Le séminaire 2022 a bien évidemment abordé la question du digital (le bon usage de Tik Tok, le web 3.0) ainsi que d’autres sujets comme le rapport au beau ou les effets de la politique zéro Covid en Chine. Néanmoins, la conclusion est revenue à Fanny Moizant, fondatrice et présidente de Vestiaire Collective, comme une invitation à considérer que la circularité est, pour l’instant, le chemin que doit emprunter la mode pour se réinventer.

Avec 24 millions de membres dans 80 pays, 1,7 milliard de dollars de chiffres d’affaires, cinq millions d’articles en catalogue et un marché qui a triplé ces deux dernières années. Vestiaire Collective, onzième licorne française, s’impose comme une voie d’avenir. « Vestiaire Collective a sorti l’occasion de son côté poussiéreux et y inscrivant les codes du luxe (photos sur fond blanc) et en faisant beaucoup de curations pour créer un univers inspirant, explique Fanny Moizant. Je rêve que la second hand puisse compenser la vente ». Pour cela, la dirigeante a lancé plusieurs chantiers : proposer des solutions aux marques pour accélérer leur propre économie circulaire ; ne plus revendre des articles de fast fashion ; se déployer sur la blockchain qui permettra la traçabilité des vêtements via la digital ID ; faire du lobbying auprès du Ministère de la transition écologique…

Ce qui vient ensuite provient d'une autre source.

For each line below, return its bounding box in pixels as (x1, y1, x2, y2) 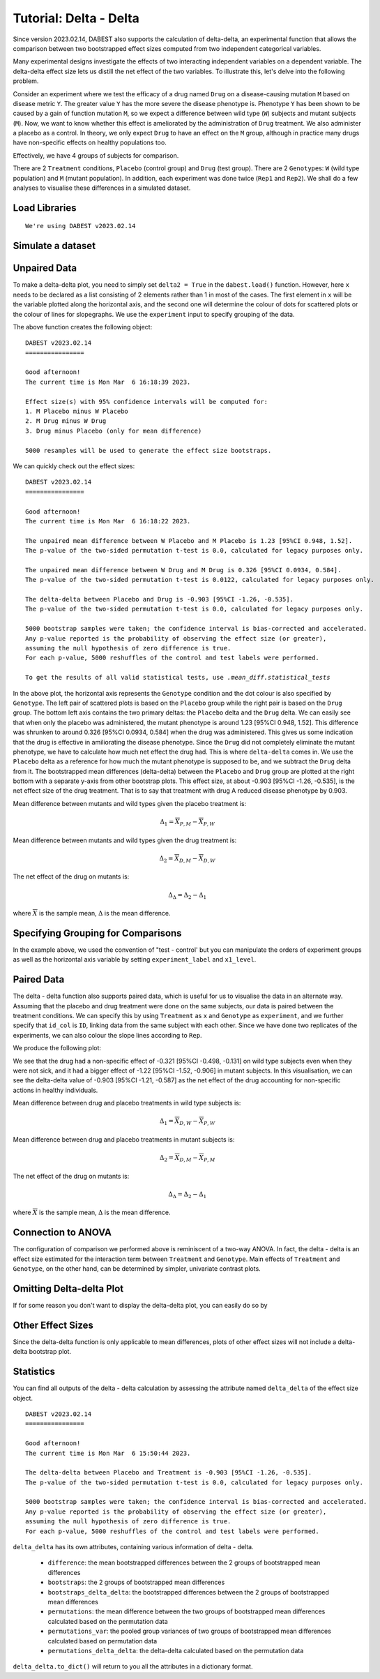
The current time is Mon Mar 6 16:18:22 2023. (25, 517, 191, 525)
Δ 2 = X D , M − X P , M (159, 1154, 215, 1163)
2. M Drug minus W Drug (25, 417, 107, 425)
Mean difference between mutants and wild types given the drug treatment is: (13, 836, 237, 844)
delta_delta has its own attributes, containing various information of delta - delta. (13, 1543, 254, 1551)
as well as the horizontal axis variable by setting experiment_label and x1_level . (13, 955, 257, 964)
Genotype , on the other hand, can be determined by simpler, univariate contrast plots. (13, 1264, 261, 1273)
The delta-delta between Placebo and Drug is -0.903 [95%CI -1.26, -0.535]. (25, 595, 294, 604)

L’activisme ouvre-t-il la voie d’une logique politisation de la mode ? Réponse dans un prochain article en lien avec une étude, présentée ce jeudi 1er décembre, en avant-première, par Caroline Ardelet et Benjamin Simmenauer, professeurs à l’IFM.

Rexecode : centre de recherches pour l'expansion de l'économie et le développement des entreprises. Credoc : centre de recherche pour l'étude et l'observation des conditions de vie. Sed Nove Studio valorise les stocks dormants de cuirs à travers des workshops expérientiels.